制度・政策

GX推進のためのグリーン鉄研究会 第3回 フォローアップ会合 - meti.go.jp

meti.go.jp 2026-05-13
経産省がGX推進のためのグリーン鉄研究会の第3回フォローアップ会合を開催した。"

専門家の視点

この会合では、グリーン鉄の普及に向けた具体的なロードマップや数値目標が示されていない点が構造的な問題です。研究会の開催自体は「物語」、つまり政府が脱炭素に取り組む姿勢を示す役割を果たしていますが、「実体」としての具体的な政策手段や導入期限、コスト試算が欠落しています。
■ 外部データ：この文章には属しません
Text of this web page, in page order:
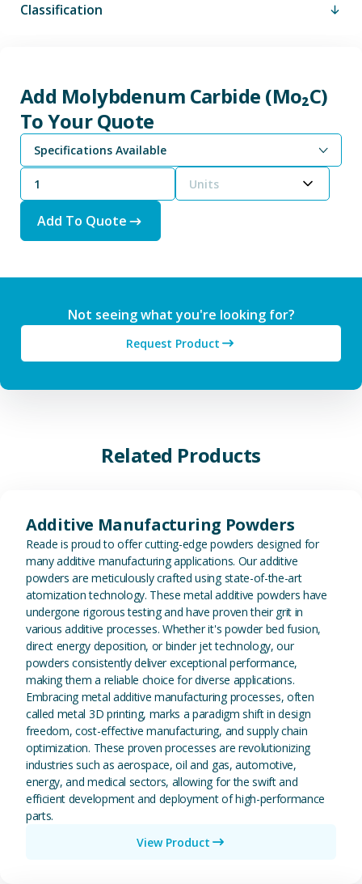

現時点では国内鉄鋼業界の水素還元技術は実証段階にあり、商業化の目途が立っていないという物理制約があります。これは「物語先行」のパターンであり、壮大なビジョンに対して実際の技術・経済的な裏付けが追いついていない状態です。「期待」のレイヤーでは、投資家や企業が先行して動くには情報が不十分であり、結果として市場の反応は鈍化します。隠れた前提は「研究会の開催=前進」という構図です。しかし、国際競争の観点から見れば、EUや中国が国境炭素調整や補助金で先行する中、日本が会合を重ねるだけでは差は広がるばかりです。次に見るべき観測点は、次回会合までに具体的な導入量のコミットメントが示されるかどうかです。現状では、官民が同じ情報を共有しているだけで、実行に移すための時間軸の設定が致命的に不足しています。